UNITED STATES
SECURITIES AND EXCHANGE COMMISSION
Washington, D.C. 20549
Form 6-K
REPORT OF FOREIGN PRIVATE ISSUER PURSUANT TO RULE 13a-16 OR 15d-16 UNDER THE SECURITIES EXCHANGE ACT OF 1934
For the month of October 2023
Commission File Number: 001-39989
PYROGENESIS CANADA INC.
(Translation of registrant's name into English)
1744, William St. Suite 200
Montreal, QC, H3J1R4
Canada
(Address of principal executive office)
Indicate by check mark whether the registrant files or will file annual reports under cover of Form 20-F or Form 40-F.
Form 20-F [ ] Form 40-F [ X ]
On October 27, 2023, the Registrant issued a press release, a copy of which is attached hereto as Exhibit 99.1 and is incorporated herein by reference.
EXHIBIT INDEX
SIGNATURES
Pursuant to the requirements of the Securities Exchange Act of 1934, the registrant has duly caused this report to be signed on its behalf by the undersigned, thereunto duly authorized.
| | PYROGENESIS CANADA INC. |
| | (Registrant) |
| | |
| | |
Date: October 27, 2023 | | /s/ P. Peter Pascali |
| | P. Peter Pascali |
| | Chief Executive Officer |
| | |
EXHIBIT 99.1
PyroGenesis Announces Intention to Voluntarily Delist from Nasdaq
MONTREAL, Oct. 27, 2023 (GLOBE NEWSWIRE) -- PyroGenesis Canada Inc. (http://pyrogenesis.com) (NASDAQ: PYR) (TSX: PYR) (FRA: 8PY), a high-tech Company (the “Company” or “PyroGenesis”) that designs, develops, manufactures and commercializes advanced plasma processes and sustainable solutions which are geared to reduce greenhouse gases (GHG) and address environmental pollutants, today announced that, further to its press release dated August 10, 2023 (Section Outlook), it has notified the Nasdaq Stock Market LLC (“Nasdaq”) of its intention to voluntarily delist its common shares (“Shares”) from Nasdaq.

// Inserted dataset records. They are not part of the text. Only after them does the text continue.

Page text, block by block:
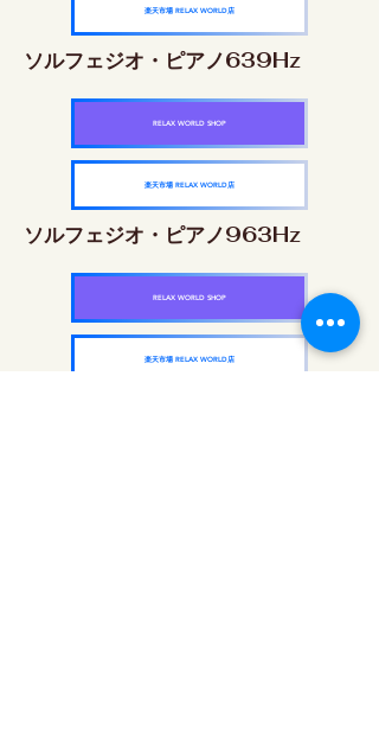
楽天市場 RELAX WORLD店
ソルフェジオ・ピアノ639Hz
RELAX WORLD SHOP
楽天市場 RELAX WORLD店
ソルフェジオ・ピアノ963Hz
RELAX WORLD SHOP
楽天市場 RELAX WORLD店
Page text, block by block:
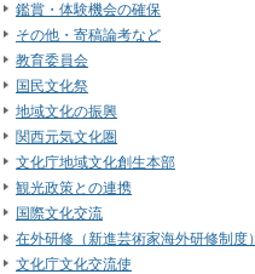
鑑賞・体験機会の確保
その他・寄稿論考など
教育委員会
国民文化祭
地域文化の振興
関西元気文化圏
文化庁地域文化創生本部
観光政策との連携
国際文化交流
在外研修（新進芸術家海外研修制度）
文化庁文化交流使
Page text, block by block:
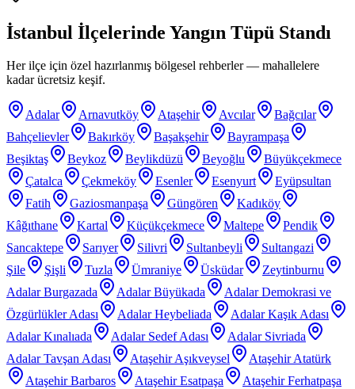
İstanbul İlçelerinde Yangın Tüpü Standı
Her ilçe için özel hazırlanmış bölgesel rehberler — mahallelere
kadar ücretsiz keşif.
Adalar Arnavutköy Ataşehir Avcılar
Bağcılar
Bahçelievler
Bakırköy Başakşehir
Bayrampaşa
Beşiktaş
Beykoz Beylikdüzü Beyoğlu
Büyükçekmece
Çatalca
Çekmeköy Esenler Esenyurt
Eyüpsultan
Fatih
Gaziosmanpaşa Güngören
Kadıköy
Kâğıthane
Kartal Küçükçekmece Maltepe
Pendik
Sancaktepe
Sarıyer Silivri Sultanbeyli
Sultangazi
Şile
Şişli Tuzla Ümraniye Üsküdar
Zeytinburnu
Adalar Burgazada
Adalar Büyükada
Adalar Demokrasi ve
Özgürlükler Adası
Adalar Heybeliada
Adalar Kaşık Adası
Adalar Kınalıada
Adalar Sedef Adası
Adalar Sivriada
Adalar Tavşan Adası
Ataşehir Aşıkveysel
Ataşehir Atatürk
Ataşehir Barbaros
Ataşehir Esatpaşa
Ataşehir Ferhatpaşa
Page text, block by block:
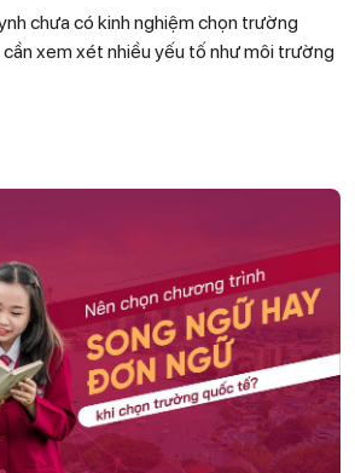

Shares will continue to trade on the Toronto Stock Exchange (“TSX”). The Company has also taken steps to have its Shares quoted on the OTCQX Best Market.
As previously announced in its press release dated May 23, 2023, the Company had received a written notification from Nasdaq Stock Market LLC indicating that the Nasdaq approves the Company’s request for a 180-day extension, from an original notice received on November 22, 2022, to meet the minimum closing bid price of US$1.00 per share listing requirement under Nasdaq Listing Rule 5550(a)(2).
Although the Company has until November 20, 2023, to regain compliance with the bid price rule, after careful consideration, the Company has evaluated the benefits and costs of continuing its listing on Nasdaq and has concluded that it is appropriate to voluntarily delist from Nasdaq. The Company estimates that it incurs over $2 million in annual costs in connection with maintaining a dual listing and expects a substantial increase in expenses in the future due to growing compliance and regulatory requirements. Given that the Shares are concurrently traded on the TSX, the Company believes the relatively high insurance, listing, reporting, accounting, legal and compliance costs that are associated with a continued U.S. stock exchange listing, as well as the administrative implications and requirements associated with maintaining a dual listing, are not justified at this time.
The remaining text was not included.